For illustration purposes, here is a sample dataset that I'm using:
The items here are games that we want to recommend to users.
Once the model is instantiated, we can proceed to split our dataset to train and test our model. The general split is 20% test and 80% training.
train_df, valid_df = train_test_split(dataset, test_size=0.2)
# resetting indices to avoid indexing errors
train_df = train_df.reset_index(drop=True)
test_df = valid_df.reset_index(drop=True)
Now, we want to create our training function to train the model.
def train_epocs(model, epochs=10, lr=0.01, wd=0.0):
optimizer = torch.optim.Adam(model.parameters(), lr=lr, weight_decay=wd)
model.train()
for i in range(epochs):
usernames = torch.LongTensor(train_df.UserId.values)
game_titles = torch.LongTensor(train_df.TitleId.values)
ratings = torch.FloatTensor(train_df.Userscore.values)
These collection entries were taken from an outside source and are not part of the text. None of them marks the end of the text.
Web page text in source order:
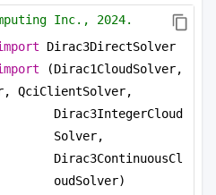
Inc., 2024.
Dirac3DirectSolver
(Dirac1CloudSolver,
QciClientSolver,
Dirac3IntegerCloud
Solver,
Dirac3ContinuousCl
oudSolver)

y_hat = model(usernames, game_titles)
loss = F.mse_loss(y_hat, ratings)
optimizer.zero_grad() # reset gradient
loss.backward()
optimizer.step()
print(loss.item())
test(model)
In each iteration, the training function is basically updating our model to approach a smaller MSE (mean squared error). This is the idea of gradient descent. And finally, our test function, which will be called right after training is done.
def test(model):
model.eval()
usernames = torch.LongTensor(test_df.UserId.values)
game_titles = torch.LongTensor(test_df.TitleId.values)
ratings = torch.FloatTensor(test_df.Userscore.values)
y_hat = model(usernames, game_titles)
loss = F.mse_loss(y_hat, ratings)
print("test loss %.3f " % loss.item())
We can see that although our model's lowest MSE in our training dataset was about 3.776, the actual MSE based on our test dataset is about 8.778. Generally, this is a normal result but a big difference between the training and test MSE likely suggests that our model is overfitted.
Model Prediction
And now, we are ready to use our model for prediction! For example, to predict the ratings of games for user of userId 10, we can run the following lines:
user = torch.tensor([10])
games = torch.tensor(game_ratings['TitleId'].unique().tolist())
predictions = model(user_test, game_test).tolist()
print(predictions)
Notice that some of the predictions went over 10. To fix this, we can simply normalize our results like so:
normalized_predictions = [i/max(predictions)*10 for i in predictions]
print(normalized_predictions)
Finally, we can recommend some games by sorting our predictions list:
sortedIndices = predictions.argsort()
recommendations = dataset['Title'].unique()[sortedIndices][:30] # taking top 30
print(recommendations)
Obviously, there are still ways to further improve this model, but I'll leave it here for now. Thanks for reading!